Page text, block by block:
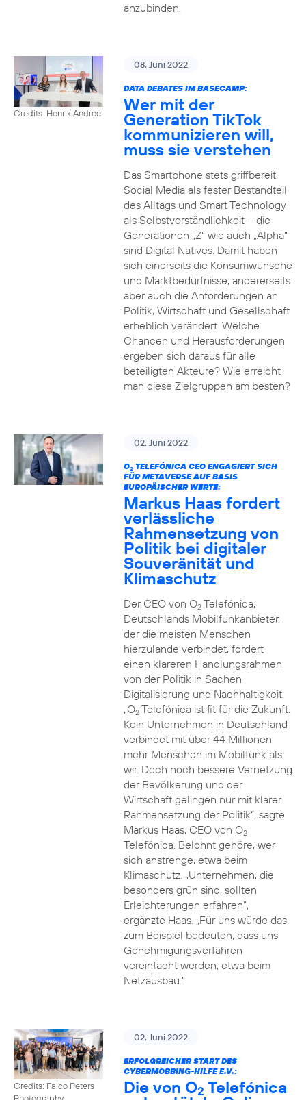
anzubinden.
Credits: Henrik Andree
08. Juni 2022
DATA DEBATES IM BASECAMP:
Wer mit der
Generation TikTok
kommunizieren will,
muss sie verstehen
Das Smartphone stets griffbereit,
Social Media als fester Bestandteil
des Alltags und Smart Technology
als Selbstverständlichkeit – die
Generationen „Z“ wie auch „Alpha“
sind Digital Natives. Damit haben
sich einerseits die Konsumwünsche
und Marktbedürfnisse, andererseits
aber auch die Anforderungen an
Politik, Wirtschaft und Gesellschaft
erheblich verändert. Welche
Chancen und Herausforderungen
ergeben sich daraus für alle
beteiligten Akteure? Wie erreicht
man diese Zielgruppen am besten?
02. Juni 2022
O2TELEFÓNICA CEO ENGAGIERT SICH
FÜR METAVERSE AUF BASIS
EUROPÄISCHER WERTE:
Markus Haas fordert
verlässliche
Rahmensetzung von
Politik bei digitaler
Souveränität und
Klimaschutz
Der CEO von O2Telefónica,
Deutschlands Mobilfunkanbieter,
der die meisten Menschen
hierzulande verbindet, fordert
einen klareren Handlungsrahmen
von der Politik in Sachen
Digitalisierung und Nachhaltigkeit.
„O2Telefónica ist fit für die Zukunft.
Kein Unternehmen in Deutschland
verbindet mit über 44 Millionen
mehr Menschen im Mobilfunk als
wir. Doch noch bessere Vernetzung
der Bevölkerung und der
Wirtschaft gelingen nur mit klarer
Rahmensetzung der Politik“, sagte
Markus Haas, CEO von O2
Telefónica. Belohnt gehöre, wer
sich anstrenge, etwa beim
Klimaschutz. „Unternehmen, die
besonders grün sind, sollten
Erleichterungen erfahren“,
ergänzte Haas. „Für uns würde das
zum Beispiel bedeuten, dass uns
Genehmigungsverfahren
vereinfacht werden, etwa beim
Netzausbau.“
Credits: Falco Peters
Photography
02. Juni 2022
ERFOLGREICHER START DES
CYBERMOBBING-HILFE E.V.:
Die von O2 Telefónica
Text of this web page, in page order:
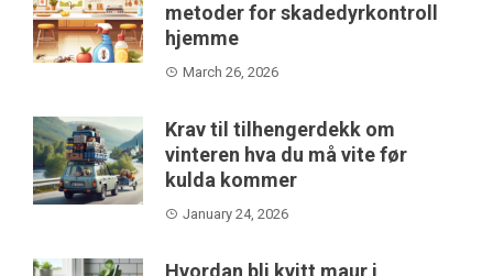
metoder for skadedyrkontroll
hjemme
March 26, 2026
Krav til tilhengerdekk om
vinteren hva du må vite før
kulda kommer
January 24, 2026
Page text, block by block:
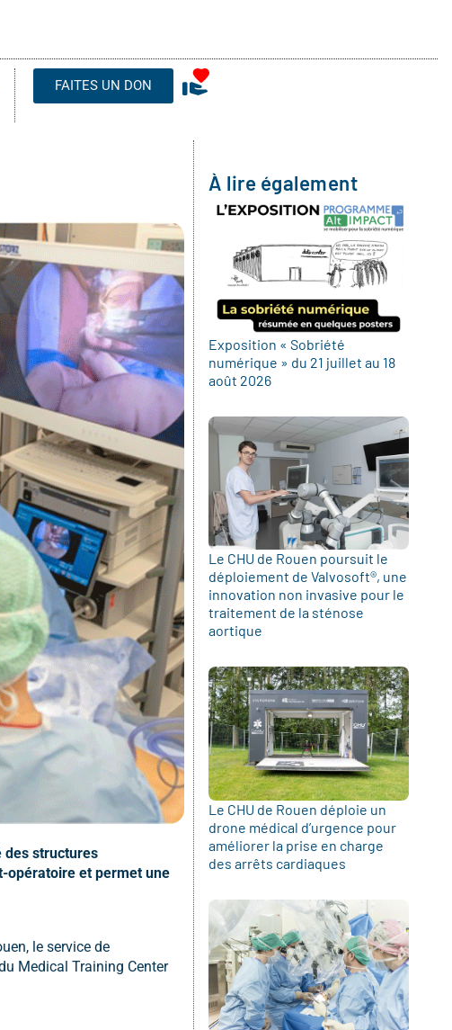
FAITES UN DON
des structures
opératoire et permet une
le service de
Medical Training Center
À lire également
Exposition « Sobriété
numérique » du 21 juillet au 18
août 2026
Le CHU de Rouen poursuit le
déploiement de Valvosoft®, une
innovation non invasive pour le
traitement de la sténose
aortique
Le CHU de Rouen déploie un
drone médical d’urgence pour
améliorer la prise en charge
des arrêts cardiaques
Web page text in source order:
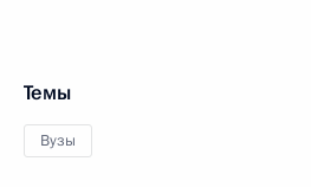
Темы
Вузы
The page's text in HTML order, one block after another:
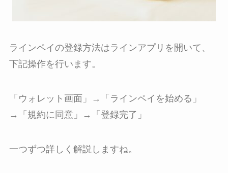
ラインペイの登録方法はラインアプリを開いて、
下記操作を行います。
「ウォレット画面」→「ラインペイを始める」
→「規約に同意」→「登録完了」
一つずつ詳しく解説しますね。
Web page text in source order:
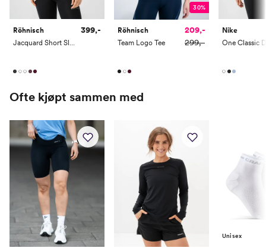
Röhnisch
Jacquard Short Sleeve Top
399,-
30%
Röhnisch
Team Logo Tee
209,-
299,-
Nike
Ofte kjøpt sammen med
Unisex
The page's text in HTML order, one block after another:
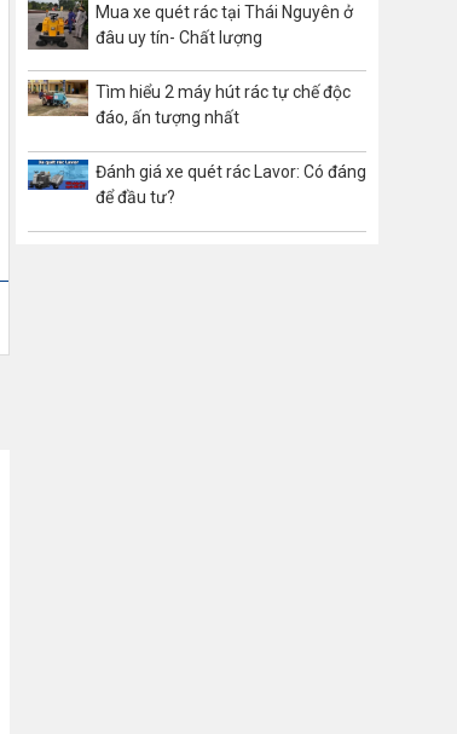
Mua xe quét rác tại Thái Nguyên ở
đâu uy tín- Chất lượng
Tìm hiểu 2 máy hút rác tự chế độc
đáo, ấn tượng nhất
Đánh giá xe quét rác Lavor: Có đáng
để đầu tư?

* * *

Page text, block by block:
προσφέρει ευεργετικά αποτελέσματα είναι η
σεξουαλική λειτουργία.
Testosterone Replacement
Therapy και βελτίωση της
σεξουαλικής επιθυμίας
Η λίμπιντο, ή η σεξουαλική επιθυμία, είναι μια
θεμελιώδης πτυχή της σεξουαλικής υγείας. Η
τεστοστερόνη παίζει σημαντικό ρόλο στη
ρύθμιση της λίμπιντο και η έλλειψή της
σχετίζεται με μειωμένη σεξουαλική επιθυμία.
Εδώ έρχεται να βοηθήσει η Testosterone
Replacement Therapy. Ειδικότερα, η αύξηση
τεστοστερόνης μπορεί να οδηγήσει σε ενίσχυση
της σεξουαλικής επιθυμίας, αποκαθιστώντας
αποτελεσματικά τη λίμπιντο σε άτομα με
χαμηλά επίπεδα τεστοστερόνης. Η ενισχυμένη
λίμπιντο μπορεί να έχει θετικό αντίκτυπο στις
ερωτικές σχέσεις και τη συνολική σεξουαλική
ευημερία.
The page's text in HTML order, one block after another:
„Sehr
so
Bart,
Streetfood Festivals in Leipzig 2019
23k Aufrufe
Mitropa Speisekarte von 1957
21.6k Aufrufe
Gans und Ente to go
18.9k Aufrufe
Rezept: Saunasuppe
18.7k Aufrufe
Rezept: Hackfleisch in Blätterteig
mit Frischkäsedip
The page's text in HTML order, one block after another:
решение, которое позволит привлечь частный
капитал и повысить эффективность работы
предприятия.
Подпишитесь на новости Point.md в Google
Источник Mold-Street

- About this task
All that should be printed is the run of lines above from the one with "vinteren hva du må vite før" through the one with "déploiement de Valvosoft®, une", both included, exactly as given, with pictures left out.

- Written response
vinteren hva du må vite før
kulda kommer
January 24, 2026
Page text, block by block:
FAITES UN DON
des structures
opératoire et permet une
le service de
Medical Training Center
À lire également
Exposition « Sobriété
numérique » du 21 juillet au 18
août 2026
Le CHU de Rouen poursuit le
déploiement de Valvosoft®, une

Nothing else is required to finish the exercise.